Sorry this is so long! But I had to get some of that out of my brain and into a place where I can come back and read it again if I feel like I need some encouragement. I mentioned yesterday about reading about a link between a vegan diet and an eating disorder - some clinicians believe that an ED patient will go vegan to have a reason for eliminating entire food groups, and it becomes it's own way of food obsessing, as opposed to recovering. I had been doing much better with my old demons, but then I got so caught up in wanting to do McDougall *exactly right* that I created all sorts of rules like I would have done years ago, when *no such rules existed*.
I let the fact that I was eliminating meat, dairy, and oil throw me back into olden days when I was systematically obsessed with my food, even though it had been a relatively long time since then. I found a parallel developing - reading every label to make sure there is no oil started to trigger old patterns where I would arbitrarily limit some thing or another, or try figuring out which potato chips brands had the biggest serving sizes. I really didn't know I was doing it until a few days ago, there's no denying it. I simply can't let this negativity creep into what is the healthiest way I've ever eaten, into a program that is so simple! I now have my oil-free versions of things in regular rotation, so it's just a matter of checking occasionally to make sure they are still compliant, not every time I shop.
So!

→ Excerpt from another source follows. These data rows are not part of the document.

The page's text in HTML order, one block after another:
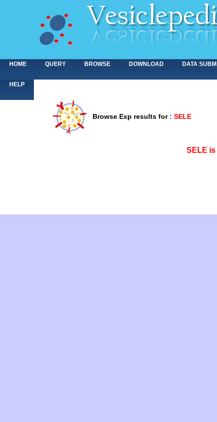
HOME QUERY BROWSE DOWNLOAD DATA
HELP
Browse Exp results for : SELE
SELE
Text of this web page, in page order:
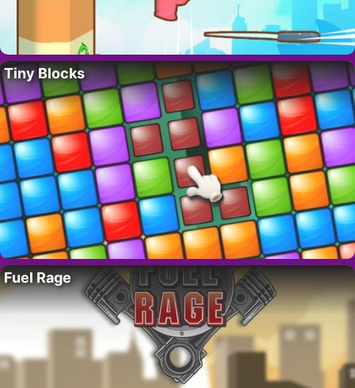
Tiny Blocks
Fuel Rage
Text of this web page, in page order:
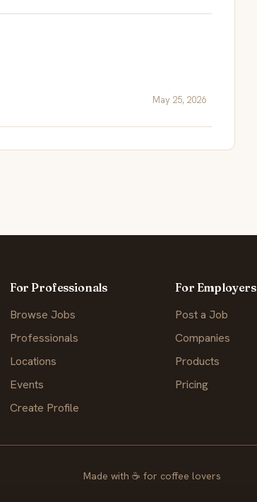
May 25, 2026
For Professionals
Browse Jobs
Professionals
Locations
Events
Create Profile
For Employers
Post a Job
Companies
Products
Pricing
Made with ☕ for coffee lovers
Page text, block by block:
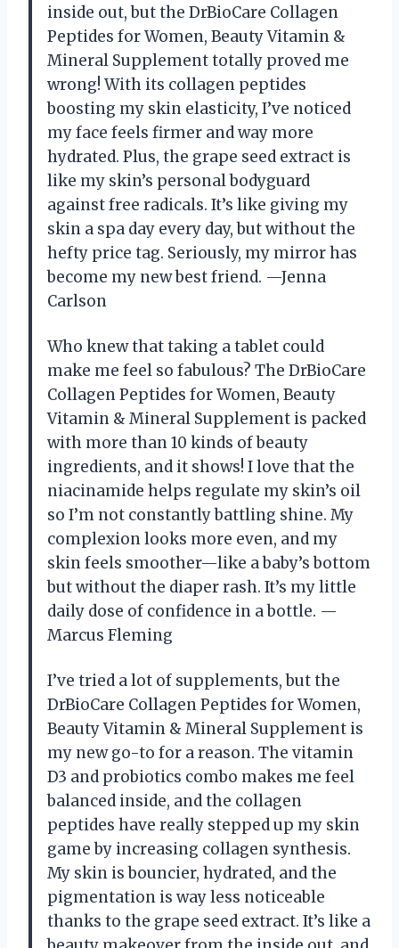
inside out, but the DrBioCare Collagen
Peptides for Women, Beauty Vitamin &
Mineral Supplement totally proved me
wrong! With its collagen peptides
boosting my skin elasticity, I’ve noticed
my face feels firmer and way more
hydrated. Plus, the grape seed extract is
like my skin’s personal bodyguard
against free radicals. It’s like giving my
skin a spa day every day, but without the
hefty price tag. Seriously, my mirror has
become my new best friend. —Jenna
Carlson
Who knew that taking a tablet could
make me feel so fabulous? The DrBioCare
Collagen Peptides for Women, Beauty
Vitamin & Mineral Supplement is packed
with more than 10 kinds of beauty
ingredients, and it shows! I love that the
niacinamide helps regulate my skin’s oil
so I’m not constantly battling shine. My
complexion looks more even, and my
skin feels smoother—like a baby’s bottom
but without the diaper rash. It’s my little
daily dose of confidence in a bottle. —
Marcus Fleming
I’ve tried a lot of supplements, but the
DrBioCare Collagen Peptides for Women,
Beauty Vitamin & Mineral Supplement is
my new go-to for a reason. The vitamin
D3 and probiotics combo makes me feel
balanced inside, and the collagen
peptides have really stepped up my skin
game by increasing collagen synthesis.
My skin is bouncier, hydrated, and the
pigmentation is way less noticeable
thanks to the grape seed extract. It’s like a

No more making food lists, no more being married to 1400 calories, and no more jumping on the scale every day. There, it's written out for posterity. I think I would probably have been a prime candidate for the 10-Day Intensive if I wasn't trying to live off a disability salary. I could have probably learned a lot of this stuff from the very beginning instead of trying to figure it out of a disordered brain along the way!
To all those who read my journal, thanks for your patience! I really am trying hard to get better.